Approximately 3.5 million fur-bearing animals -- raccoons, coyotes, bobcats, lynxes, opossums, beavers, otters, and others -- are killed each year for their fur by trappers in the U.S. Another 2.7 million animals are raised on fur "farms," according to PETA.

My first memory of ever seeing a fur garment was one my grandmother had. My recollection of it was just 8 dead animals, staring at me in sadness and in horror. This was one of those kinds of coats that really is only bodies sewn together, and though I never saw much style and fashion evident in any fur coats, this had to have been the worst. There's only one thing good that I can say about it -- there was nothing anyone could have done that would have turned me off on fur more than this garment did. Both my grandmother and mother were typical of their times - they felt that the ultimate gift a woman could receive was either furs or diamonds. I sure won't turn down the diamonds, but any man that would even think of giving a gift of fur would quickly find himself outside the door, permanently.

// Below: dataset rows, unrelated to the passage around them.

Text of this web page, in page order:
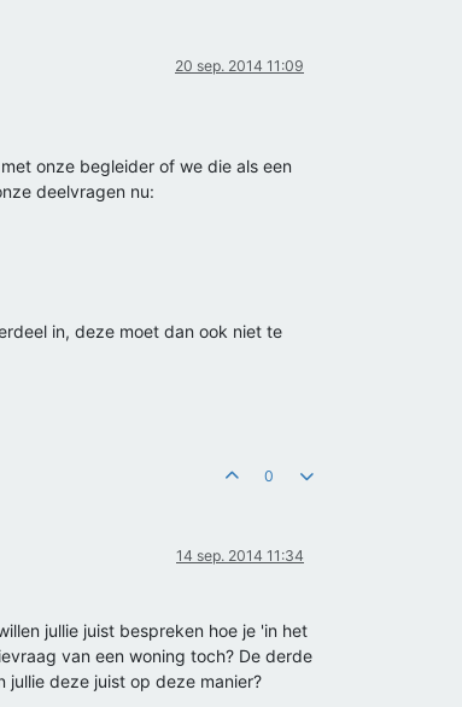
20 sep. 2014 11:09
onze begleider of we die als een
deelvragen nu:
in, deze moet dan ook niet te
0
14 sep. 2014 11:34
jullie juist bespreken hoe je 'in het
van een woning toch? De derde
deze juist op deze manier?
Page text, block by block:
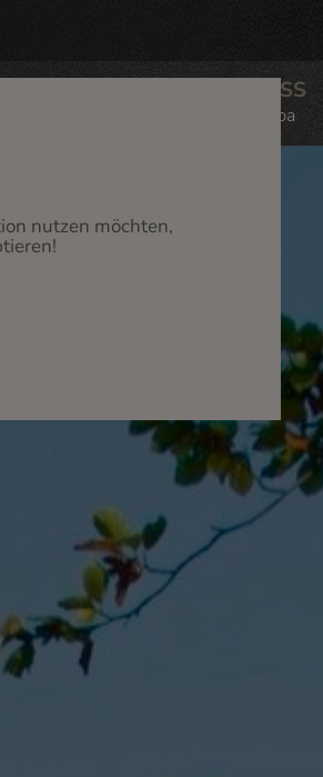
nutzen möchten,
WELLNESS
Pakete & Spa
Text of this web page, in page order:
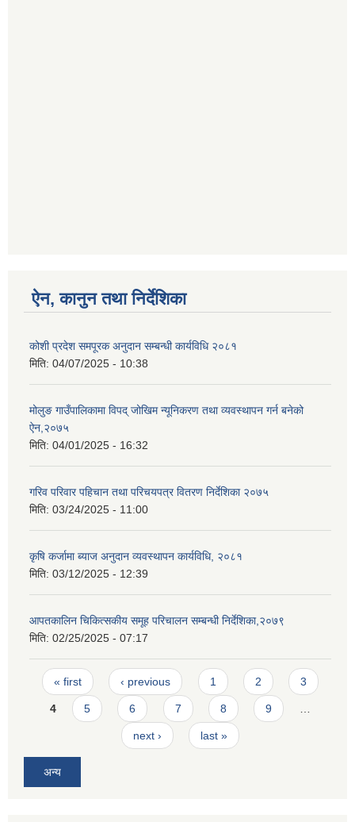
ऐन, कानुन तथा निर्देशिका
कोशी प्रदेश समपूरक अनुदान सम्बन्धी कार्यविधि २०८१
मिति: 04/07/2025 - 10:38
मोलुङ गाउँपालिकामा विपद् जोखिम न्यूनिकरण तथा व्यवस्थापन गर्न बनेको
ऐन,२०७५
मिति: 04/01/2025 - 16:32
गरिव परिवार पहिचान तथा परिचयपत्र वितरण निर्देशिका २०७५
मिति: 03/24/2025 - 11:00
कृषि कर्जामा ब्याज अनुदान व्यवस्थापन कार्यविधि, २०८१
मिति: 03/12/2025 - 12:39
आपतकालिन चिकित्सकीय समूह परिचालन सम्बन्धी निर्देशिका,२०७९
मिति: 02/25/2025 - 07:17
Pages
« first ‹ previous 1 2 3
4 5 6 7 8 9
next › last »
अन्य
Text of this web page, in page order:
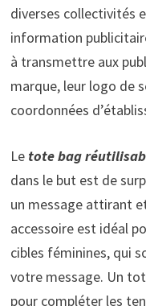
diverses collectivités
information
à transmettre aux
marque, leur logo de
coordonnées
Le tote bag
dans le but est de
un message attirant
accessoire est idéal
cibles féminines, qui
votre message. Un
pour compléter les

Those eyes still haunt me, and though my grandmother was a wonderful woman, she, like so many others, simply must not have seen the connection between living, feeling, knowing beings and those pieces of fur that she was so proud of. That connection that so many miss, always seems to be that one really illusive mystery in life, that I've never been able to justify. Why are some empathetic and others aren't? Why are some empathetic to all but the animals?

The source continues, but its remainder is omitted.